Efforts to build supportive housing in Saanich have suffered a blow.
The provincial government said thank you, but no thank you to Saanich’s offer for land in exchange for supportive housing near Municipal Hall.
The land that was offered by the District of Saanich was assessed and was deemed not suitable for development or feasible for modular housing, according to the ministry. BC Housing staff have conveyed this information to the District and are hopeful they will continue to work with staff to find suitable, alternative land on which housing can be built to meet the needs of the community.
Megan Catalona acknowledged the provincial decision Wednesday. “We received information from BC Housing about the land Saanich offered for modular supportive housing and continue to work with the provincial government to find land on which modular supportive housing can be built,” she said.
It is not clear which specific reasons prompted the province to reject the land that Saanich had offered.
This news has come just 10 days before the general municipal election on Oct. 20.
The state of local housing has been one of, if not the topic during the current municipal campaign and the decision to decline Saanich’s offer could shape the final vote.
When Saanich first announced in September that it was offering land to the province for supportive housing, Mayor Richard Atwell said publicly that it was he, who had brought the motion to council on June 21, calling it a “direct example” of his leadership.
“We are hopeful that by providing this land, we’re moving in the right direction to secure housing and satisfy some of the need for housing in this region,” Atwell said in September.
While public reactions to Saanich’s offer have generally positive, several non-incumbent candidates have criticized Saanich for waiting too long in offering the land in exchange for supportive housing.

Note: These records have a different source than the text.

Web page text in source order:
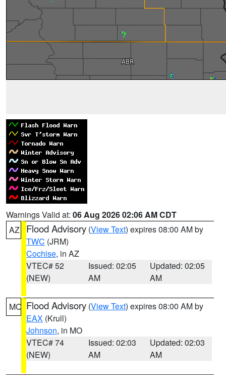
Warnings Valid at: 06 Aug 2026 02:06 AM CDT
AZ
Flood Advisory (View Text) expires 08:00 AM by
TWC (JRM)
Cochise, in AZ
VTEC# 52
(NEW)
Issued: 02:05
AM
Updated: 02:05
AM
MO Flood Advisory (View Text) expires 08:00 AM by
EAX (Krull)
Johnson, in MO
VTEC# 74
(NEW)
Issued: 02:03
AM
Updated: 02:03
AM
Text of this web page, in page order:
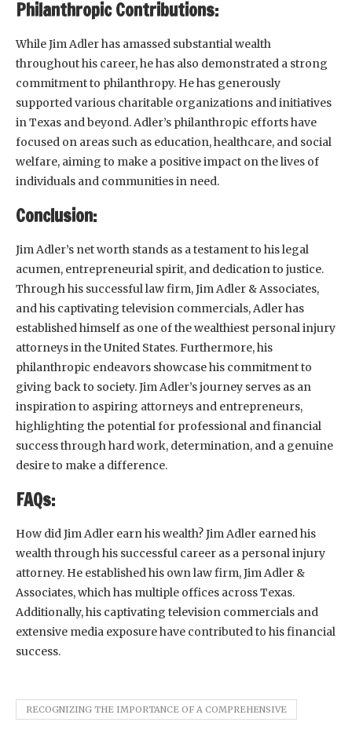
Philanthropic Contributions:
While Jim Adler has amassed substantial wealth
throughout his career, he has also demonstrated a strong
commitment to philanthropy. He has generously
supported various charitable organizations and initiatives
in Texas and beyond. Adler’s philanthropic efforts have
focused on areas such as education, healthcare, and social
welfare, aiming to make a positive impact on the lives of
individuals and communities in need.
Conclusion:
Jim Adler’s net worth stands as a testament to his legal
acumen, entrepreneurial spirit, and dedication to justice.
Through his successful law firm, Jim Adler & Associates,
and his captivating television commercials, Adler has
established himself as one of the wealthiest personal injury
attorneys in the United States. Furthermore, his
philanthropic endeavors showcase his commitment to
giving back to society. Jim Adler’s journey serves as an
inspiration to aspiring attorneys and entrepreneurs,
highlighting the potential for professional and financial
success through hard work, determination, and a genuine
desire to make a difference.
FAQs:
How did Jim Adler earn his wealth? Jim Adler earned his
wealth through his successful career as a personal injury
attorney. He established his own law firm, Jim Adler &
Associates, which has multiple offices across Texas.
Additionally, his captivating television commercials and
extensive media exposure have contributed to his financial
success.
RECOGNIZING THE IMPORTANCE OF A COMPREHENSIVE
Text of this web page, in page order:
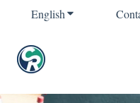
EnglishShow submenu

Teale Phelps Bondaroff, for example, has accused the current council of dithering and failing residents of the tent city that had popped up in Regina Park for several months. It was its presence that had initially inspired Saanich to offer the land.
Now, it appears that critics will have the chance to criticize Saanich for offering the wrong type of land.
Atwell said Wednesday afternoon did not think that the piece of land that Saanich offered was the most suitable.
“I still think that the former Emily Carr library is what council should put forth in good faith if we truly want to move forward with modular housing,” he said.